JAKARTA - Posisi keuangan Badan Penyelenggara Jaminan Sosial (BPJS) Kesehatan per 31 Desember 2020 masih defisit. Nilainya mencapai Rp6,36 triliun.
Direktur Utama (Dirut) BPJS Kesehatan Ali Ghufron Mukti mengatakan kondisi keuangan BPJS Kesehatan mengalami surplus dari sisi arus kas sebesar Rp18,74 triliun pada akhir 2020. Namun, ternyata BPJS Kesehatan masih memiliki komponen lain yang mengurangi arus kas tersebut, dengan total mencapai Rp25,15 triliun.
“Sekarang aset netto per 31 Desember 2020 dana jaminan sosial kesehatan masih minus Rp6,36 triliun. Jadi kalau arus kas uangnya yang ada sekitar Rp18,74 triliun tapi ini belum membayar kewajiban seperti IBNR,” katanya saat Rapat Kerja Dengan Komisi IX DPR, Rabu (17/3).
Dijelaskannya, dari nilai surplus Rp18,74 triliun, BPJS Kesehatan masih memiliki kewajiban yang harus dibayar sebesar Rp25,15 triliun. Kewajiban tersebut terdiri atas incurred but not reported (IBNR) atau klaim yang sudah terjadi namun belum ditagihkan fasilitas kesehatan, lalu klaim dalam proses verifikasi atau outstanding claim (OSC), dan utang atau klaim dalam proses bayar.
Dia menrinci, kewajiban membayar OSC sebesar Rp 1,16 triliun. Lalu untuk IBNR sebesar Rp 22,80 triliun, dan utang BPJS Kesehatan Rp 1,19 triliun.
“Jika antara saldo kas dan kewajiban dijalankan, maka BPJS Kesehatan masih defisit Rp6,36 triliun,” katanya.
Dengan demikian, aset bersih masih negatif atau defisit Rp6,36 triliun sehingga kondisi keuangan dana jaminan sosial belum “sehat” sesuai Peraturan Pemerintah Nomor 84 Tahun 2015.

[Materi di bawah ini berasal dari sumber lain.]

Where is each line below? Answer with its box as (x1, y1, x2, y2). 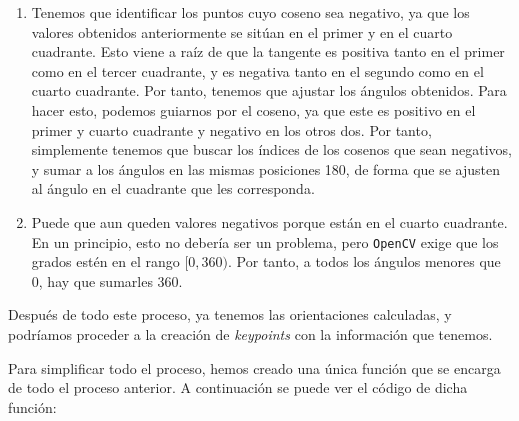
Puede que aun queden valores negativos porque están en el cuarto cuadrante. (31, 211, 508, 232)
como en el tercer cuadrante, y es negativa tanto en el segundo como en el (31, 60, 484, 81)
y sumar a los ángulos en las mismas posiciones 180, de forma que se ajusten (31, 158, 501, 179)
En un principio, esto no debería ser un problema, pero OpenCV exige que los (31, 231, 499, 252)
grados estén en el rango (31, 251, 180, 272)
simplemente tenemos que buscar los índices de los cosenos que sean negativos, (31, 139, 513, 160)
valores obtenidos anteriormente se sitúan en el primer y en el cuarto (31, 21, 453, 42)
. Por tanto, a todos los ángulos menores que (228, 251, 501, 272)
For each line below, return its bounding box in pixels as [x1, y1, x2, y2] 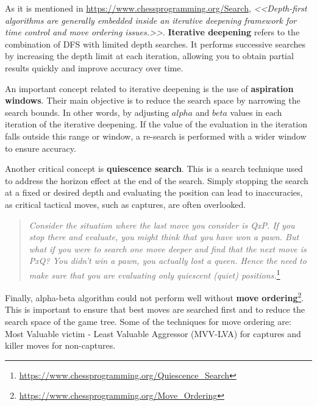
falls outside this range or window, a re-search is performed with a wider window [5, 129, 307, 142]
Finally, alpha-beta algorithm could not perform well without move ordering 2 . [5, 290, 304, 304]
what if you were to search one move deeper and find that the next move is [29, 242, 307, 255]
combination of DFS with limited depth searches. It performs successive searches [5, 37, 306, 50]
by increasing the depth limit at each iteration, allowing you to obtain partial [5, 49, 294, 62]
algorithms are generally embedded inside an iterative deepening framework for [5, 13, 297, 26]
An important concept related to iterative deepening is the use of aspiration [5, 82, 294, 94]
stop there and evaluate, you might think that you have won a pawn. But [29, 230, 299, 243]
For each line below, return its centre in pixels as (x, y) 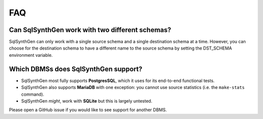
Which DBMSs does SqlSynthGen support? (76, 69)
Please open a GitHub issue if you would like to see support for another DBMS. (88, 110)
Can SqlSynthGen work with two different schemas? (90, 30)
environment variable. (31, 55)
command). (33, 94)
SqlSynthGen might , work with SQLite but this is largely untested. (87, 101)
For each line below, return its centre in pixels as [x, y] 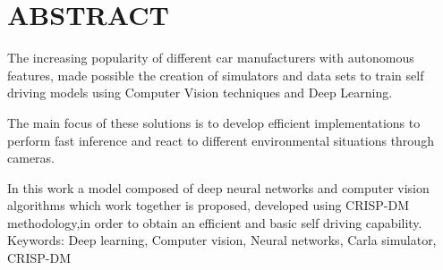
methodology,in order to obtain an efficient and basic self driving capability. [215, 222]
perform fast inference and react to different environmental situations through [221, 140]
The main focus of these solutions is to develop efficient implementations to [214, 122]
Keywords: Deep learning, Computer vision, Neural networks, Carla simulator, [222, 240]
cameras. [31, 158]
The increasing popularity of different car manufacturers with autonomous [211, 58]
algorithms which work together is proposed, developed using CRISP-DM [209, 205]
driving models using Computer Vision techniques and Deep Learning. [200, 93]
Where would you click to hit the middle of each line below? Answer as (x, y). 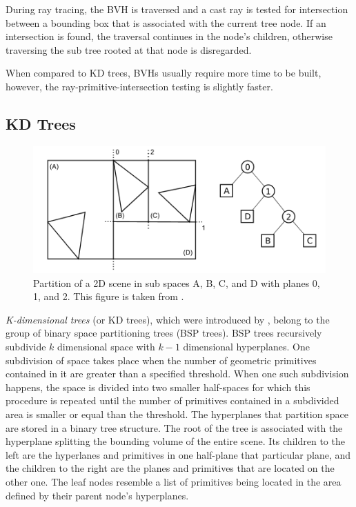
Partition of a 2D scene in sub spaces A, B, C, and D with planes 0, (177, 282)
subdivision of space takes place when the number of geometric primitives (161, 360)
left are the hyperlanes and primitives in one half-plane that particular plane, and (178, 454)
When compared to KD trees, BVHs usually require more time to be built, (164, 73)
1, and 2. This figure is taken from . (109, 296)
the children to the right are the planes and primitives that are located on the (170, 468)
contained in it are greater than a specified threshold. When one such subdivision (177, 374)
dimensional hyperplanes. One (246, 346)
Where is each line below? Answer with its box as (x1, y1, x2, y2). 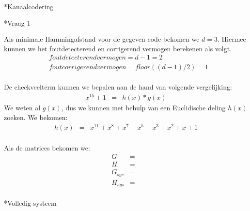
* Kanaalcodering (4, 1, 54, 11)
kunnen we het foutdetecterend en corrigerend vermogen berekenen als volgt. (4, 43, 232, 53)
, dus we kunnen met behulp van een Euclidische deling (61, 103, 226, 113)
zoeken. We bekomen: (4, 112, 68, 122)
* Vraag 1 (4, 17, 31, 28)
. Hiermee (218, 34, 246, 44)
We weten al (4, 103, 41, 113)
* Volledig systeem (4, 198, 57, 208)
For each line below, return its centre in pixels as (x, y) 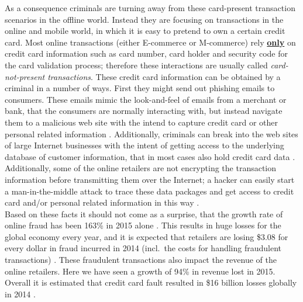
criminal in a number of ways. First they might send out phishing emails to (140, 88)
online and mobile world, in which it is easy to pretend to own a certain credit (145, 31)
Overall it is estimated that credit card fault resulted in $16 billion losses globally (151, 282)
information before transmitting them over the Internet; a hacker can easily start (150, 179)
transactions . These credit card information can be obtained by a (164, 76)
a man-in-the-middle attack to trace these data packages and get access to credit (149, 191)
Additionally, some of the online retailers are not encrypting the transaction (141, 168)
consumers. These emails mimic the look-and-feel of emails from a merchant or (146, 99)
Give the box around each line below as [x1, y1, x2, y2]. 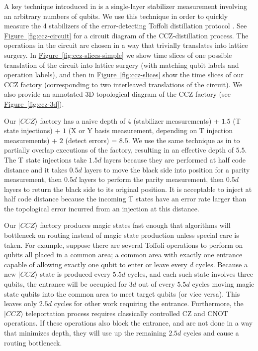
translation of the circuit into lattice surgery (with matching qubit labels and [4, 59, 239, 70]
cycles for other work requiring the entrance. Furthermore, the [54, 298, 244, 309]
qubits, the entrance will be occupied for [4, 279, 127, 289]
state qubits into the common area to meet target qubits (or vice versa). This [4, 288, 240, 299]
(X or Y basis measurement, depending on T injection [68, 125, 233, 136]
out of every [138, 279, 175, 289]
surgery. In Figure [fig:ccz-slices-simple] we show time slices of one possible [4, 49, 232, 60]
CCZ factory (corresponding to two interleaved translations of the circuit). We [4, 79, 243, 89]
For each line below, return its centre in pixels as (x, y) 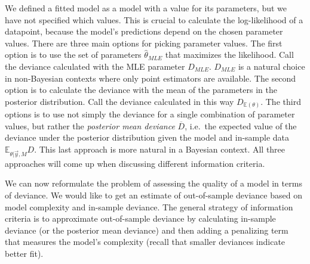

Berdasarkan Peraturan Pemerintah Nomor 84 Tahun 2015 tentang Perubahan atas Peraturan Pemerintah Nomor 87 Tahun 2013 tentang Pengelolaan Aset Jaminan Sosial Kesehatan, kondisi keuangan dana jaminan sosial kesehatan bisa dikatakan aman jika memiliki aset yang mencukupi estimasi pembayaran klaim 1,5 bulan ke depan atau sekitar Rp13,93 triliun.
“Jika ada aset netto sebesar Rp13,93 triliun, maka dana jaminan sosial kesehatan bisa dipersepsikan aman. Namun, sekarang BPJS Kesehatan masih defisit Rp6,36 triliun,” katanya.
Dikatakannya, pada 2019 terjadi gagal bayar sebesar Rp15,508 triliun. Pada Januari-Juni 2020 masih terjadi gagal bayar. Tetapi, mulai Juli 2020 dan seterusnya, tidak terjadi gagal bayar.
“Tahun-tahun sebelumnya memang terjadi gagal bayar di BPJS Kesehatan artinya sudah waktunya rumah sakit itu klaim dan sudah beres klaimnya itu kita belum bisa bayar jadi gagal bayar. Ini yang kemudian disampaikan BPJS surplus Rp 18,74 triliun,” ucap Ali.
Sebelumnya, Fahmi Idris, saat menjadi Direktur Utama BPJS Kesehatan menuturkan kenaikan iuran pada 2020 menjadi salah satu faktor yang membuat keuangan BPJS Kesehatan surplus. Menurutnya, iuran peserta saat ini membuat keuangan menjadi BPJS Kesehatan lebih kuat.
“Salah satu faktor utama adalah penyesuaian iuran, ini akan lebih sustainable (berkelanjutan) saat iuran disesuaikan,” ujarnya dalam konferensi pers secara virtual, Senin (8/2).
Kenaikan iuran ini tertuang dalam PP Nomor 64 Tahun 2020 tentang Perubahan Kedua Atas Peraturan Presiden Nomor 82 tahun 2018 tentang Jaminan Kesehatan.
Berdasarkan beleid itu, iuran kepesertaan mandiri kelas I naik dari Rp80 ribu menjadi Rp150 ribu per peserta.